By 1950, almost all of Cuba’s sorollas were owned by sugar magnates, the Lobo, Cintas, and Fanjul Gómez-Mena families, whose names do not appear in Havana catalogues. There is also no talk of theft -disguised as transfer to the socialist State – carried out by the Ministry of Recovery of Misappropriated Assets after the triumph of the Revolution.

'Elena entre rosas' (1907), 76 x 118 cm, in the Spanish Art Room of the Universal Art Building.  (National museum of fine arts)

The Fanjuls –related by marriage to the Gómez-Menas–, who went into exile in the United States and there rebuilt their fortune, had hidden several paintings behind a purpose-built wall in their mansion in El Vedado. The revolutionary government turned the property into a Museum of Decorative Arts and took over all its masterpieces, including the hidden ones. Many of them were auctioned off at prestigious houses, such as the British Sotheby’s, or ended up in the hands of Castro’s leaders and associates.

When at the end of the nineties the businessman José Fanjul discovered that Port of Malaga (1910) –one of his family’s sorollas– had been sold in London, he assembled a team to identify the buyer. Sotheby’s washed its hands and tried to get away with the investigation, but the alert reached Havana. The Fanjuls, concerned that Castro would sell the works seized from his family to get out of the economic quagmire the fall of the Soviet Union had put him in, launched several international lawsuits to curb organized art trafficking on the island. The Cintas Foundation did the same in 1995, when it learned that two sorollas by Cuban magnate Oscar Cintas were for sale at Sotheby’s.

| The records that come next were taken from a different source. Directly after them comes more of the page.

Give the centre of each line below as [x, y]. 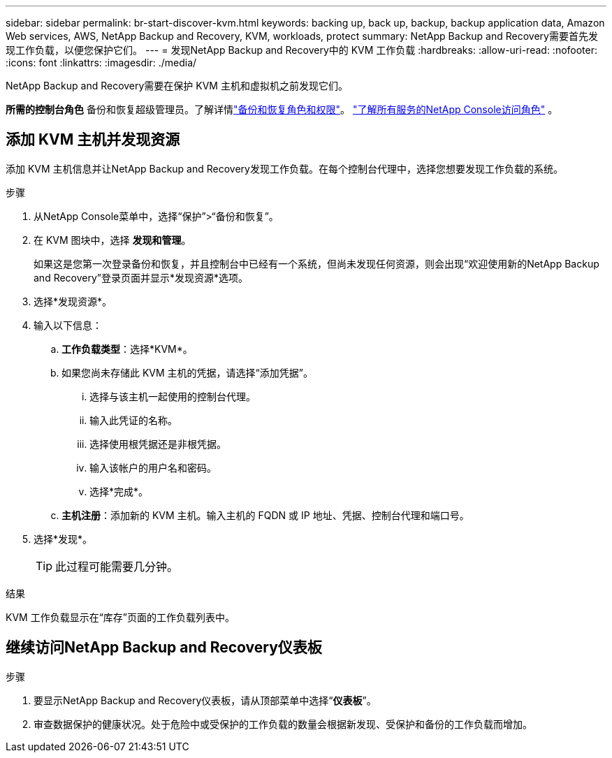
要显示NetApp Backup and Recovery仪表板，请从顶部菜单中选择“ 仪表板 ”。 [205, 700]
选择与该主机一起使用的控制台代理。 [173, 396]
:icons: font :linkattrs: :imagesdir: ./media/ [101, 63]
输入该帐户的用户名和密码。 [153, 467]
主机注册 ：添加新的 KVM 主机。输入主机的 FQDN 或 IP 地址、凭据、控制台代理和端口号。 [265, 515]
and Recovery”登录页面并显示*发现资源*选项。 [141, 277]
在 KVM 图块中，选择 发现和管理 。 [112, 240]
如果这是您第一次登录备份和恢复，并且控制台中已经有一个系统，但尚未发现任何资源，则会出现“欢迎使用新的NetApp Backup [316, 263]
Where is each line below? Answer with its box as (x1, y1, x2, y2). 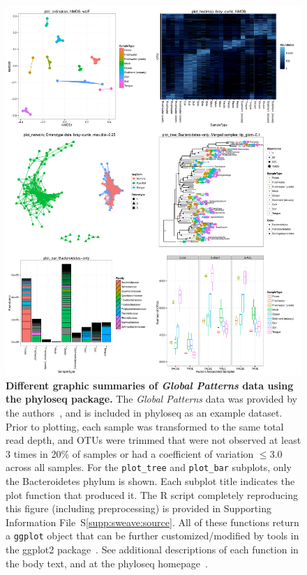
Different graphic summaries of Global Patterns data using (6, 378, 294, 392)
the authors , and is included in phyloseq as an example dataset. (6, 405, 283, 419)
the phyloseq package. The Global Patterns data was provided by (6, 391, 297, 406)
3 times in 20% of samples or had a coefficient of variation (6, 446, 254, 461)
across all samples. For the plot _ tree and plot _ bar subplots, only (6, 460, 292, 475)
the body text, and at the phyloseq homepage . (6, 555, 208, 570)
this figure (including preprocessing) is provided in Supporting (6, 501, 271, 516)
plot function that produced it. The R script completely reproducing (6, 487, 298, 502)
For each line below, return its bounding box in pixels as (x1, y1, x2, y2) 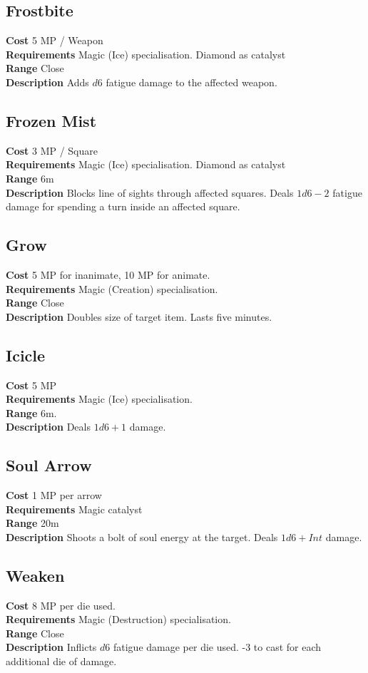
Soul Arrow (6, 454, 92, 476)
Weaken (6, 564, 65, 586)
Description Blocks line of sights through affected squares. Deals (6, 185, 294, 200)
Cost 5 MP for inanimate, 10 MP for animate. (6, 267, 210, 282)
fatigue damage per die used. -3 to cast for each (113, 639, 322, 654)
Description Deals (6, 419, 91, 434)
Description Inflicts (6, 639, 97, 654)
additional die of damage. (6, 654, 117, 669)
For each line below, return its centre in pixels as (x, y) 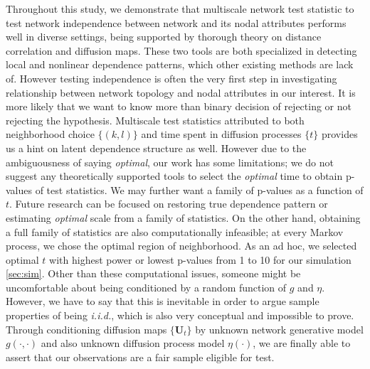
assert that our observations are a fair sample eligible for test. (140, 357)
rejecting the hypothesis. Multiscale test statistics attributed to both (155, 120)
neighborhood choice (50, 134)
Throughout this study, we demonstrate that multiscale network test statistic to (180, 9)
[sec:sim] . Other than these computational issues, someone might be (153, 273)
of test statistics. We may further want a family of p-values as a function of (199, 189)
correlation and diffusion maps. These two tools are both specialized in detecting (181, 50)
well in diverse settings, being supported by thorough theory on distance (164, 37)
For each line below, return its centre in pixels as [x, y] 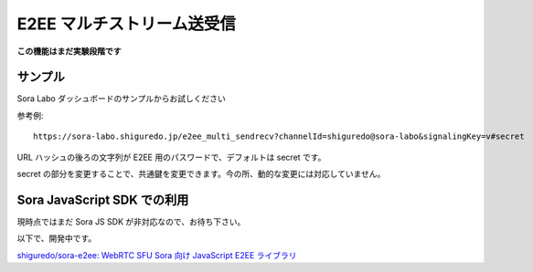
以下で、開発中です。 [57, 238]
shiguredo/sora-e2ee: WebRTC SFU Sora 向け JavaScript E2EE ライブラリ [157, 255]
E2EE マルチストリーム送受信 [127, 24]
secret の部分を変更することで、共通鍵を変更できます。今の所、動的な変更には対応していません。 [201, 174]
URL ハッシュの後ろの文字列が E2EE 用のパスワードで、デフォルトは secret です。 [171, 157]
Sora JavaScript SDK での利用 [103, 199]
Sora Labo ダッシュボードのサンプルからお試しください [121, 99]
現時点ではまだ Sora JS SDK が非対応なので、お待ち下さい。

The investigations of the former owners of the paintings brought to light an intricate network of dealers, peddlers, curators, spies and agents of the regime. In 2009, when Havana discreetly lent two sorollas to the Prado Museum –one of them was Summer–, the Fanjul once again launched into judicial combat. Protected by the Helms-Burton Act, which penalizes the trafficking of goods expropriated by Castro, they sued the museum. However, they were unable to recover the pieces.

The intransigence of Fidel’s political heirs, the fracture of power in anticipation of the death of Raúl Castro, who will turn 92 in June, and the debacle of the national economy further distance the happy ending that the Valencian authorities have been waiting for since 2016. With these precedents and the media attention on the Sorolla Year, it is unlikely that the painter will be able to evade his kidnapping in Havana.